Acute Lymphoblastic Leukemia(T-ALL)-04

Cellular acute lymphoblastic leukaemia with early post-transplant relapse and combined central nervous system leukaemia

The patient was a 15-year-old male, diagnosed with T-cell acute lymphoblastic leukaemia (T-ALL with STIL-TAL1 positivity, a poor prognostic gene) at the end of December 2020, and was treated in a local hospital with multiple cycles of regular chemotherapy to achieve complete remission. a father-to-son hemizygous haematopoietic stem cell transplantation was performed on 2 June 2021, but unfortunately a bone marrow relapse was detected in 3 months after the transplantation, and 1 cycle of chemotherapy was ineffective. One cycle of chemotherapy was ineffective, and at the same time, he developed bulging cheeks and leakage of air, crooked corners of the mouth, and a lumbar puncture suggested the development of central nervous system leukaemia.

T-ALL with STIL-TAL1 positivity, early relapse after allogeneic transplantation, combined with central nervous system leukaemia, is a very difficult case to treat in the era without CAR-T. The child's father asked about Director Zhang Qian of Ludoupe Hospital through his friends, and after detailed communication, they came to Yanda Ludoupe Hospital, wanting to fight for their lives by enrolling in the CAR-T clinical trial.

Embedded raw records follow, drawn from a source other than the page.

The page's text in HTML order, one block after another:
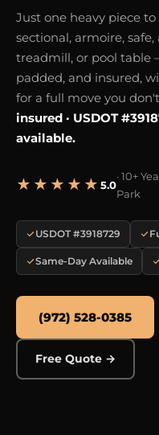
Just one heavy piece to
sectional, armoire, safe,
treadmill, or pool table
padded, and insured,
for a full move you
insured · USDOT
available.
★★★★★ 5.0
· 10+
Park
USDOT #3918729
Same-Day Available
(972) 528-0385
Free Quote →
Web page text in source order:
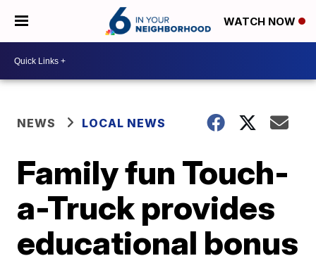
WATCH NOW
NEWS LOCAL NEWS
Family fun Touch-
a-Truck provides
educational bonus
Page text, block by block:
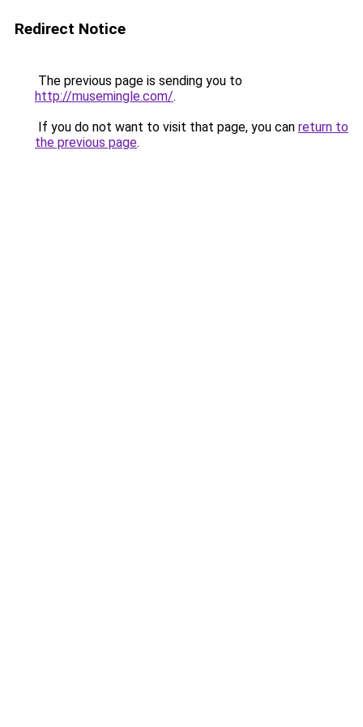
Redirect Notice
The previous page is sending you to
http://musemingle.com/.
If you do not want to visit that page, you can return to
the previous page.
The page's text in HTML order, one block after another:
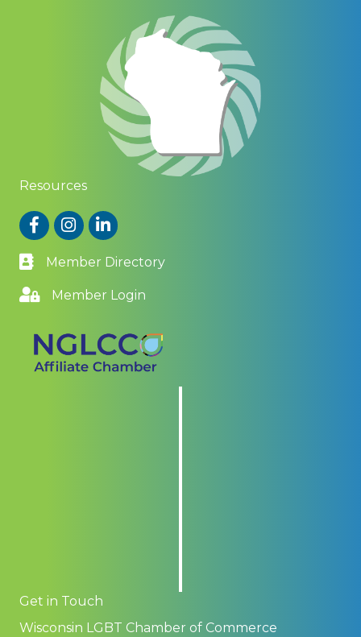
Resources
FacebookInstagram
LinkedIn
Member Directory
Member Login
Get in Touch
Wisconsin LGBT Chamber of Commerce
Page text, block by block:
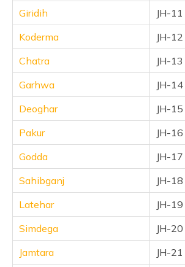
Giridih
JH-11
Koderma
JH-12
Chatra
JH-13
Garhwa
JH-14
Deoghar
JH-15
Pakur
JH-16
Godda
JH-17
Sahibganj
JH-18
Latehar
JH-19
Simdega
JH-20
Jamtara
JH-21
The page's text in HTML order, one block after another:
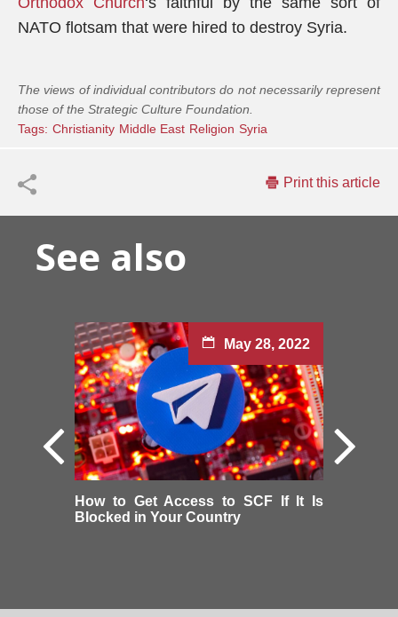
NATO flotsam that were hired to destroy Syria.
The views of individual contributors do not necessarily represent
those of the Strategic Culture Foundation.
Tags: Christianity Middle East Religion Syria
Print this article
See also
May 28, 2022
How to Get Access to SCF If It Is
Blocked in Your Country
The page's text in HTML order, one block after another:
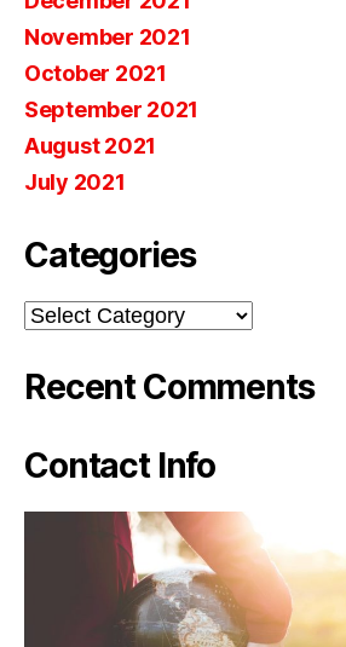
November 2021
October 2021
September 2021
August 2021
July 2021
Categories
Categories
Recent Comments
Contact Info
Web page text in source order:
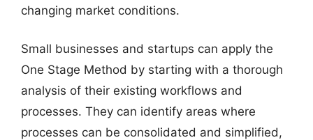
changing market conditions.
Small businesses and startups can apply the
One Stage Method by starting with a thorough
analysis of their existing workflows and
processes. They can identify areas where
processes can be consolidated and simplified,

The first CAR-T failed, tumour cells multiplied very fast, and his life was in danger.

On 26 October 2021, the patient was admitted to the first ward of the Department of Hematology. Due to the rapid multiplication of tumour cells, the patient could only be treated with chemotherapy to reduce the tumour load, and with lumbar puncture sheath injection of chemotherapeutic drugs. The cerebrospinal fluid was negative. After the patient's condition stabilised, his father's lymphocytes were collected for CAR-T cell culture, and on 19 November, donor CD7 CAR-T cells were infused into the patient.

A few days after the infusion, before the expansion of CAR-T cells, the patient's tumour cells multiplied rapidly again, and a large number of progenitor cells could be seen in the peripheral blood, so the first CAR-T failed.

It so happened that our hospital was conducting a clinical trial of universal CAR-T (CD7 UCAR-T) for acute T-lymphoblastic leukaemia at this stage. The parents were very anxious and said that they wanted to give their child a try even if there was a 1% chance. Director Zhang Qin discussed with the family again and decided to enrol their child in our CD7 UCAR-T clinical trial.

# Complete remission after enrolment in CD7 UCAR-T clinical trial, now 2 months post-transplantation

On 2 December, the patient was infused with CD7 U-CART cells, which were used to reduce the tumour load while providing active symptomatic supportive treatment. On 2 December, CD7 U-CART cells were infused into the patient. After the infusion, the patient had a persistent high fever for several days and was in poor spirits. The patient's vital signs gradually stabilised and body temperature gradually normalised after the patient was treated with anti-infective and rehydration supportive therapy by the medical staff.

Bone and lumbar puncture on the 18th and 28th days after CD7 UCAR-T infusion showed complete remission with negative MRD. The child's mental state was getting better and better, his appetite was restored and he became active again, and his mother, who had been in tears every day, finally saw a smile that had not been seen for a long time.

Currently, the patient has undergone a second hemi-compatible HSCT in our hospital for 2 months, and the disease is still in complete remission.